● Work item
If a line in the records below contains the word "metal", copy it.

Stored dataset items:
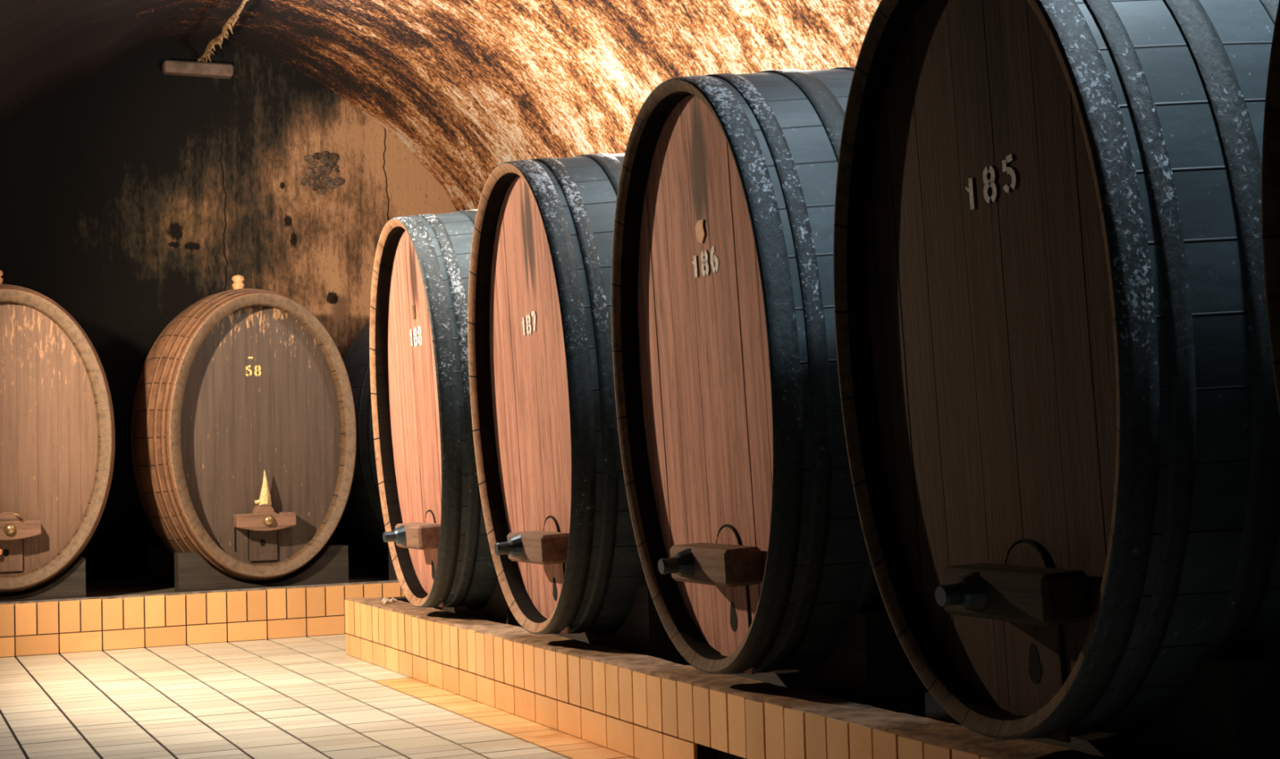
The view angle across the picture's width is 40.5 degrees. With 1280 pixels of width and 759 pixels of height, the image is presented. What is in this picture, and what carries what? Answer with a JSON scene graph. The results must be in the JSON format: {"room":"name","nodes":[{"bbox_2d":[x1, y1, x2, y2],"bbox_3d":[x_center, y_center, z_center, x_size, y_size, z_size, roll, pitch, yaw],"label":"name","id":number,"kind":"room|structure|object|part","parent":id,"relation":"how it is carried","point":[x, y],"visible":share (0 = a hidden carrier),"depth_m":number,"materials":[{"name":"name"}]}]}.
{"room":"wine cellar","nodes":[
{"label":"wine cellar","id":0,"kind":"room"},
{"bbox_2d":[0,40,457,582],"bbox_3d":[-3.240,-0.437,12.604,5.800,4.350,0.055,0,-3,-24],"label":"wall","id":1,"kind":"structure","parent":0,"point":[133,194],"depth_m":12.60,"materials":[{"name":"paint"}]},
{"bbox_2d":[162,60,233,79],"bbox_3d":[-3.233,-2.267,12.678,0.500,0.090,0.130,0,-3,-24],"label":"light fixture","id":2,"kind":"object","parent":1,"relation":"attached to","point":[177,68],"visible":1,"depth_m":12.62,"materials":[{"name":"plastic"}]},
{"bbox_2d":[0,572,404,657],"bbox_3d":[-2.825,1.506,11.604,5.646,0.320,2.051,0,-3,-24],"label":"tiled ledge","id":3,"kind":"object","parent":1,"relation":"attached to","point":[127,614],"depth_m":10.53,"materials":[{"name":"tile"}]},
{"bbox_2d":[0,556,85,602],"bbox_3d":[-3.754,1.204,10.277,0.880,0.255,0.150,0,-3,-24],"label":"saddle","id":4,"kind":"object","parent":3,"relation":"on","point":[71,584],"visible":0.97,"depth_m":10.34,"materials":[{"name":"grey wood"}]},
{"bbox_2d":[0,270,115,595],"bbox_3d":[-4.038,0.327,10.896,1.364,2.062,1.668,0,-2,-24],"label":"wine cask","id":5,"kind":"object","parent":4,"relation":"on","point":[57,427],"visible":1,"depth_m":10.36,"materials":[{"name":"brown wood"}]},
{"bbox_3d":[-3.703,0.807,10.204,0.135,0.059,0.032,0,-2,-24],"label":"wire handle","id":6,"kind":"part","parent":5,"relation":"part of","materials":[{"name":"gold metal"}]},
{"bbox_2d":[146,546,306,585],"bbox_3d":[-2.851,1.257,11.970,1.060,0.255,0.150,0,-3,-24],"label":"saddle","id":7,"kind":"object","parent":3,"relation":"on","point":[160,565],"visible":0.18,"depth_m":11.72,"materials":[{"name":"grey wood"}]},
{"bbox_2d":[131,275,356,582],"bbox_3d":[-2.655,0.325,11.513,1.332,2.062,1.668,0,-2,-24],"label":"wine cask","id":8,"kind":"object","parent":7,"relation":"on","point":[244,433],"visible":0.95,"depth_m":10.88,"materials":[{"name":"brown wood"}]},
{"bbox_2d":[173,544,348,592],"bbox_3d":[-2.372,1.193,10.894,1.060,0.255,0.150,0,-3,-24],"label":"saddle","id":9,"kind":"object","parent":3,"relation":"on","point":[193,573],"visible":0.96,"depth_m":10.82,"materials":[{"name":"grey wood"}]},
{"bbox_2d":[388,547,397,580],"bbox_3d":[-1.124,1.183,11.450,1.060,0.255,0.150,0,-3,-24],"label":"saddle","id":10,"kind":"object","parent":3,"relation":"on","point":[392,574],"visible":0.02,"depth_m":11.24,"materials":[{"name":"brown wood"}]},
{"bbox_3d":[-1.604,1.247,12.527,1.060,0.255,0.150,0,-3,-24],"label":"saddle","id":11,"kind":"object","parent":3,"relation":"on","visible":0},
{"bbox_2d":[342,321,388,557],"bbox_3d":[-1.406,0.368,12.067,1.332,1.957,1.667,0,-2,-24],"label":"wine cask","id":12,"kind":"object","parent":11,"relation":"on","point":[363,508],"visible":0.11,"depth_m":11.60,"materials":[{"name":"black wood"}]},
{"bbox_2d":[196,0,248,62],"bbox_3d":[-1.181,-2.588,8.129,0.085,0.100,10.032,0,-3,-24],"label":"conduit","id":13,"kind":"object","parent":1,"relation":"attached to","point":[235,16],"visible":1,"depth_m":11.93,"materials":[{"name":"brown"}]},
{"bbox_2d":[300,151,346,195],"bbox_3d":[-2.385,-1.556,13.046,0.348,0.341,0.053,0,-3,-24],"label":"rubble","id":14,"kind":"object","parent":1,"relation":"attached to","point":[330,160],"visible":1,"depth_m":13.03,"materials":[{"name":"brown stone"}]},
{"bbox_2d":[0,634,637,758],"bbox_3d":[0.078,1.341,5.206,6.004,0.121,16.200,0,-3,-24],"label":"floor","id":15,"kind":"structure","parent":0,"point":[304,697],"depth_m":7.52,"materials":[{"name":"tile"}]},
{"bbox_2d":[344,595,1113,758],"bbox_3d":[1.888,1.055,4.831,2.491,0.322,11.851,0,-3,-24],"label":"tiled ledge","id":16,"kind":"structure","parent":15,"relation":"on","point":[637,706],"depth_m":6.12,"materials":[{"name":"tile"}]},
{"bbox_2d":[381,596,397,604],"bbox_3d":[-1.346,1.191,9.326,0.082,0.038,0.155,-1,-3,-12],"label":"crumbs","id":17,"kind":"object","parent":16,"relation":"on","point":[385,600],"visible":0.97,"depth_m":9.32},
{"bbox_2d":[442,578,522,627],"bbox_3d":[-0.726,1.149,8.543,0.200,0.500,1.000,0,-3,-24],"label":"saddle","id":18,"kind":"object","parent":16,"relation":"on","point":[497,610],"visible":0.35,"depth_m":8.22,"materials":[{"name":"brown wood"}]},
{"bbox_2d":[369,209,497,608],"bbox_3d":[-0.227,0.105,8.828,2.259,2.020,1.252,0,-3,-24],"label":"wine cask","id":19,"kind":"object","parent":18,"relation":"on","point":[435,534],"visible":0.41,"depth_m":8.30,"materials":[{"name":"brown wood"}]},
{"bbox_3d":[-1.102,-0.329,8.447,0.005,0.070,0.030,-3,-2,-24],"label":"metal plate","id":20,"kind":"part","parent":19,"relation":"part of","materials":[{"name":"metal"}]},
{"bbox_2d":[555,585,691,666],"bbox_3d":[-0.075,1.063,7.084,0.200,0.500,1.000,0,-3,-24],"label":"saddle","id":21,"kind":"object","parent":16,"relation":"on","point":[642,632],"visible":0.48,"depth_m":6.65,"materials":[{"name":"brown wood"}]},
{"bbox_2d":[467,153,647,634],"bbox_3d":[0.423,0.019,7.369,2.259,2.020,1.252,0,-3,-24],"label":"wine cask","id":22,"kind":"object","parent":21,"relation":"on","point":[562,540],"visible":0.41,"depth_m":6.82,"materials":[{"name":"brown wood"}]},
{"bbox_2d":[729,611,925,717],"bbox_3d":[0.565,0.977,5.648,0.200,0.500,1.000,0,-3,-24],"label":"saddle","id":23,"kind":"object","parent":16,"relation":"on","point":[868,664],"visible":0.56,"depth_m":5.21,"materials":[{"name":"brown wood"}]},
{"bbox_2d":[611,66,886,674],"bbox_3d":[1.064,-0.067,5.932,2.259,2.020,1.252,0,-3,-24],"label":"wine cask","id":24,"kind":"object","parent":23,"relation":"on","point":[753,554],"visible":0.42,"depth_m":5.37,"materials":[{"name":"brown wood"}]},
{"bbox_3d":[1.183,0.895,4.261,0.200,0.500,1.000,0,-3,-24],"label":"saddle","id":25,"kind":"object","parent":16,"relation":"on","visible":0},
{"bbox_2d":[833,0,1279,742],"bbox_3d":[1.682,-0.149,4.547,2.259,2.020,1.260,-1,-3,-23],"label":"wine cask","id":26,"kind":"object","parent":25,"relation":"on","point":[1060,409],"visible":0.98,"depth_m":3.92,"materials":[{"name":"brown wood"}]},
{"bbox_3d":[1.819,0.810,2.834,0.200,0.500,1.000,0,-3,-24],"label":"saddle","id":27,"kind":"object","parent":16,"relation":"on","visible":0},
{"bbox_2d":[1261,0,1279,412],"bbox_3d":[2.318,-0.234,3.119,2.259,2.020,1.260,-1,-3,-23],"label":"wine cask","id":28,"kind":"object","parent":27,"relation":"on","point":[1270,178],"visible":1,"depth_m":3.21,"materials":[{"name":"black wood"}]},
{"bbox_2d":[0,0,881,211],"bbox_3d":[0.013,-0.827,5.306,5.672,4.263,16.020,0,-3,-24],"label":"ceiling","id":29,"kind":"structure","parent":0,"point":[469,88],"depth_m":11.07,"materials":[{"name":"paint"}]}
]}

● Written answer
{"bbox_3d":[-3.703,0.807,10.204,0.135,0.059,0.032,0,-2,-24],"label":"wire handle","id":6,"kind":"part","parent":5,"relation":"part of","materials":[{"name":"gold metal"}]},
{"bbox_3d":[-1.102,-0.329,8.447,0.005,0.070,0.030,-3,-2,-24],"label":"metal plate","id":20,"kind":"part","parent":19,"relation":"part of","materials":[{"name":"metal"}]},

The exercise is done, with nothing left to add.